MobileRead Forums - View Single Post - k2pdfopt: optimizes PDFs for viewing on e-readers

willus · 11-22-2018, 08:35 AM

Quote:

Originally Posted by gg4u

oh thank you Willus,

keeping eng.file only will free up some space on disk.

Would you suggest hpw to make best use of k2pdfopt ?

I'd like to reflow a pdf - of scanned images - in a epub containins figures, and chapters.

k2pdfopt seems to detect where images are, I processed the original pdf into OCRed version, and characters are blurred.

I tried to make comparison by using ghostscript and tesseract:
from pdf to tiff, from tiff to txt.

Here, results where quite good but I miss all the figures and markup for chapters.

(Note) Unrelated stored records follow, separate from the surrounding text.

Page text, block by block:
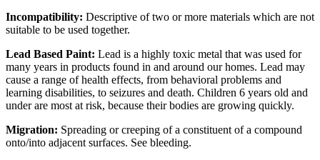
Incompatibility: Descriptive of two or more materials which are not
suitable to be used together.
Lead Based Paint: Lead is a highly toxic metal that was used for
many years in products found in and around our homes. Lead may
cause a range of health effects, from behavioral problems and
learning disabilities, to seizures and death. Children 6 years old and
under are most at risk, because their bodies are growing quickly.
Migration: Spreading or creeping of a constituent of a compound
onto/into adjacent surfaces. See bleeding.
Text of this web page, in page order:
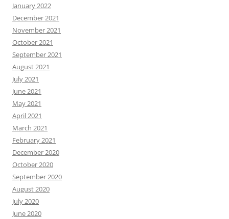
January 2022
December 2021
November 2021
October 2021
September 2021
August 2021
July 2021
June 2021
May 2021
April 2021
March 2021
February 2021
December 2020
October 2020
September 2020
August 2020
July 2020
June 2020
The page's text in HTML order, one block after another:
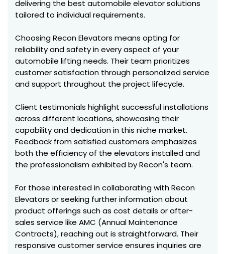
delivering the best automobile elevator solutions
tailored to individual requirements.
Choosing Recon Elevators means opting for
reliability and safety in every aspect of your
automobile lifting needs. Their team prioritizes
customer satisfaction through personalized service
and support throughout the project lifecycle.
Client testimonials highlight successful installations
across different locations, showcasing their
capability and dedication in this niche market.
Feedback from satisfied customers emphasizes
both the efficiency of the elevators installed and
the professionalism exhibited by Recon's team.
For those interested in collaborating with Recon
Elevators or seeking further information about
product offerings such as cost details or after-
sales service like AMC (Annual Maintenance
Contracts), reaching out is straightforward. Their
responsive customer service ensures inquiries are
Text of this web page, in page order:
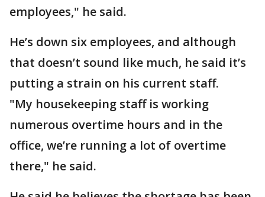
employees," he said.
He’s down six employees, and although
that doesn’t sound like much, he said it’s
putting a strain on his current staff.
"My housekeeping staff is working
numerous overtime hours and in the
office, we’re running a lot of overtime
there," he said.
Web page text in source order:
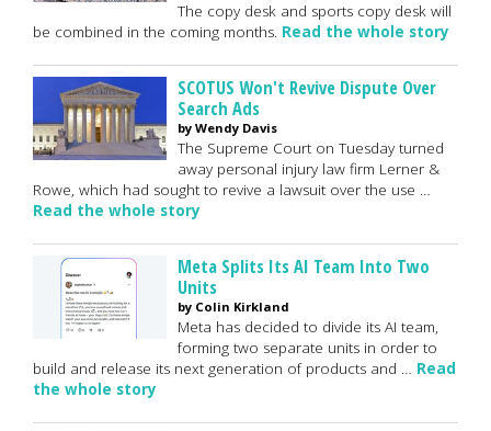
The copy desk and sports copy desk will
be combined in the coming months. Read the whole story
SCOTUS Won't Revive Dispute Over
Search Ads
by Wendy Davis
The Supreme Court on Tuesday turned
away personal injury law firm Lerner &
Rowe, which had sought to revive a lawsuit over the use …
Read the whole story
Meta Splits Its AI Team Into Two
Units
by Colin Kirkland
Meta has decided to divide its AI team,
forming two separate units in order to
build and release its next generation of products and … Read
the whole story
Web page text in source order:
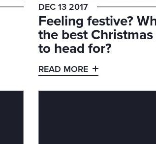
DEC 13 2017
Feeling festive?
the best
to head for?
READ MORE
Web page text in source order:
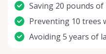
Saving 20 pounds
Preventing 10 trees
Avoiding 5 years of
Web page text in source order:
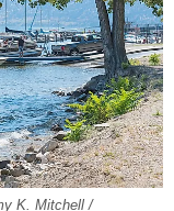
K. Mitchell /
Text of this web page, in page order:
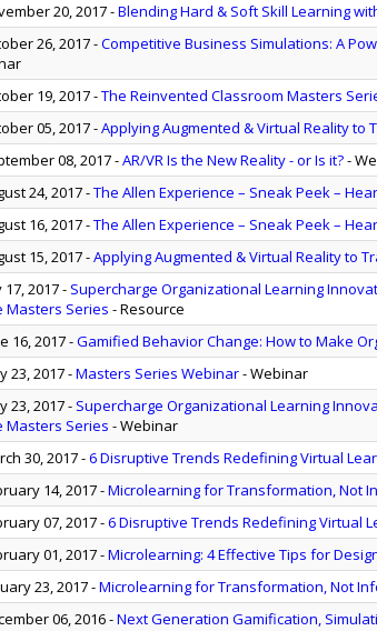
20, 2017-Blending Hard & Soft Skill Learning
26, 2017-Competitive Business Simulations: A
19, 2017-The Reinvented Classroom Masters
05, 2017-Applying Augmented & Virtual Reality
08, 2017-AR/VR Is the New Reality - or Is it?-
24, 2017-The Allen Experience – Sneak Peek –
16, 2017-The Allen Experience – Sneak Peek –
15, 2017-Applying Augmented & Virtual Reality to
17, 2017- Supercharge Organizational Learning
Masters Series - Resource
16, 2017-Gamified Behavior Change: How to Make
23, 2017-Masters Series Webinar- Webinar
23, 2017- Supercharge Organizational Learning
Masters Series - Webinar
30, 2017-6 Disruptive Trends Redefining Virtual
14, 2017-Microlearning for Transformation, Not
07, 2017-6 Disruptive Trends Redefining Virtual
01, 2017-Microlearning: 4 Effective Tips for
23, 2017-Microlearning for Transformation, Not
06, 2016-Next Generation Gamification,
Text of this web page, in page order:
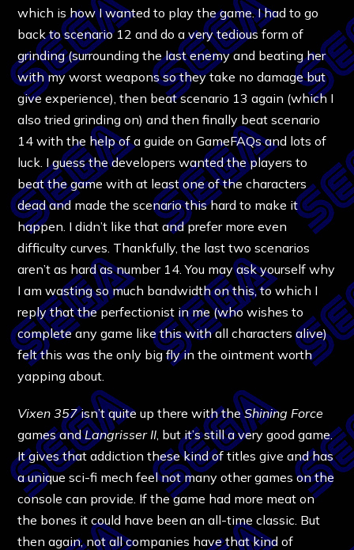
which is how I wanted to play the game. I had to go
back to scenario 12 and do a very tedious form of
grinding (surrounding the last enemy and beating her
with my worst weapons so they take no damage but
give experience), then beat scenario 13 again (which I
also tried grinding on) and then finally beat scenario
14 with the help of a guide on GameFAQs and lots of
luck. I guess the developers wanted the players to
beat the game with at least one of the characters
dead and made the scenario this hard to make it
happen. I didn’t like that and prefer more even
difficulty curves. Thankfully, the last two scenarios
aren’t as hard as number 14. You may ask yourself why
I am wasting so much bandwidth on this, to which I
reply that the perfectionist in me (who wishes to
complete any game like this with all characters alive)
felt this was the only big fly in the ointment worth
yapping about.
Vixen 357isn’t quite up there with theShining Force
games andLangrisser II , but it’s still a very good game.
It gives that addiction these kind of titles give and has
a unique sci-fi mech feel not many other games on the
console can provide. If the game had more meat on
the bones it could have been an all-time classic. But
then again, not all companies have that kind of
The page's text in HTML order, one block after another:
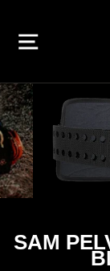
content
SAM
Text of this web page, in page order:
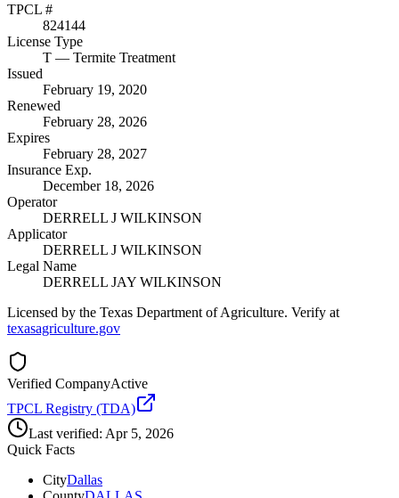
TPCL #
824144
License Type
T — Termite Treatment
Issued
February 19, 2020
Renewed
February 28, 2026
Expires
February 28, 2027
Insurance Exp.
December 18, 2026
Operator
DERRELL J WILKINSON
Applicator
DERRELL J WILKINSON
Legal Name
DERRELL JAY WILKINSON
Licensed by the Texas Department of Agriculture. Verify at
texasagriculture.gov
Verified CompanyActive
TPCL Registry (TDA)
Last verified: Apr 5, 2026
Quick Facts
CityDallas
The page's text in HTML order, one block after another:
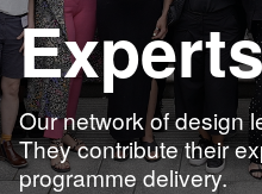
Our network of design
They contribute their
programme delivery.
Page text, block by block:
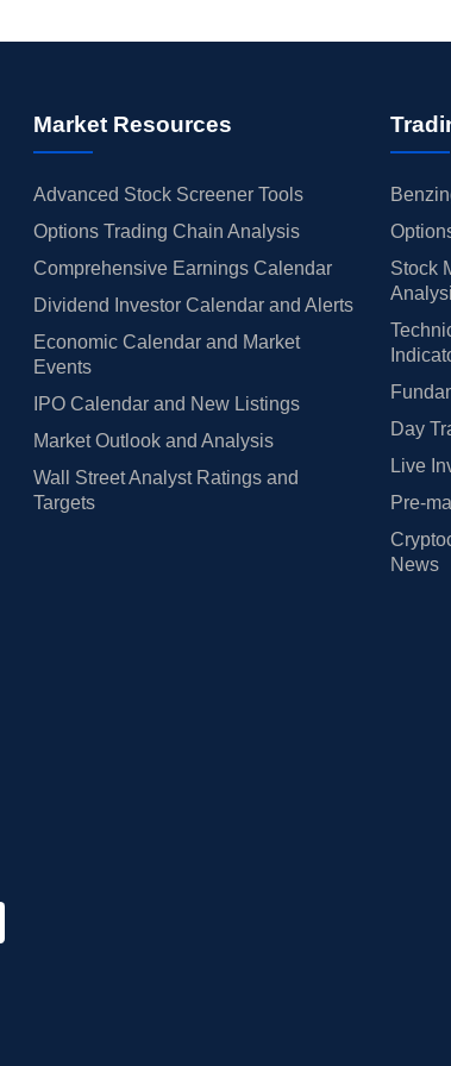
Market Resources
Advanced Stock Screener Tools
Options Trading Chain Analysis
Comprehensive Earnings Calendar
Dividend Investor Calendar and Alerts
Economic Calendar and Market
Events
IPO Calendar and New Listings
Market Outlook and Analysis
Wall Street Analyst Ratings and
Targets
Stock
Day
Live
Pre-
News
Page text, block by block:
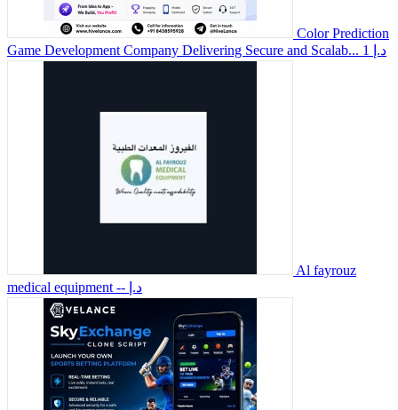
Color Prediction
Game Development Company Delivering Secure and Scalab...
1 د.إ
Al fayrouz
medical equipment
-- د.إ
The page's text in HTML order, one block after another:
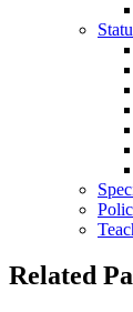
Related
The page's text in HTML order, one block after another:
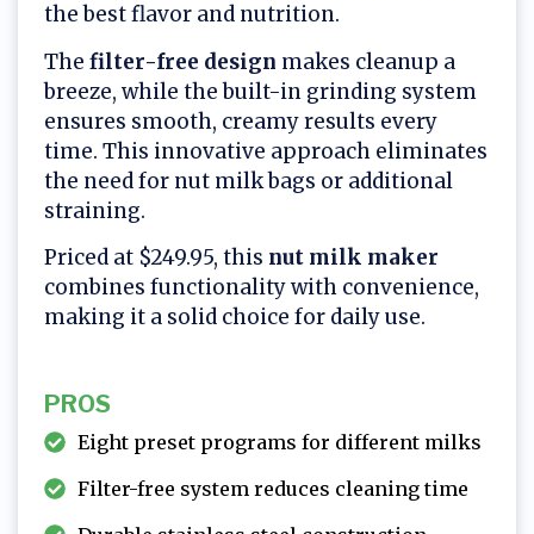
the best flavor and nutrition.
The filter-free design makes cleanup a
breeze, while the built-in grinding system
ensures smooth, creamy results every
time. This innovative approach eliminates
the need for nut milk bags or additional
straining.
Priced at $249.95, this nut milk maker
combines functionality with convenience,
making it a solid choice for daily use.
PROS
Eight preset programs for different milks
Filter-free system reduces cleaning time
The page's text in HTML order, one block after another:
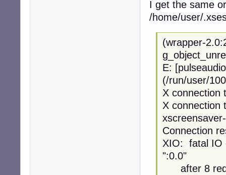
I get the same
/home/user/
(wrapper-
E:
(/run/user/
X connection
X connection
Connection
XIO: fatal IO
":0.0"
after 8

As final result for written text, I would like to have epub or mobi (sharp rendering of chars) , not pdf , but yet with the figures - and TOC .

Maybe is there another file but txt, that tessearct export to and that will keep images (RTF)?

I could eventually manually mark the TOC - which is correct markup?

What kind of steps should I take to convert pdf in epub containing images and markup ?

I also shared this thread https://www.mobileread.com/forums/sh...d.php?t=312652

Can I also ask you how you approached the problem to be able detect figures in PDF - interested in problem solving

I've collected together my ideas on converting PDFs onto a web page that I've had up for a while. No magic solution, other than maybe trying MS Word if you have access to it. I don't really detect figures--just places where I don't see gaps that would occur between normal rows of text. If I don't find a gap for more than a given span (~1.5 inches), I consider that a figure. Very simplistic.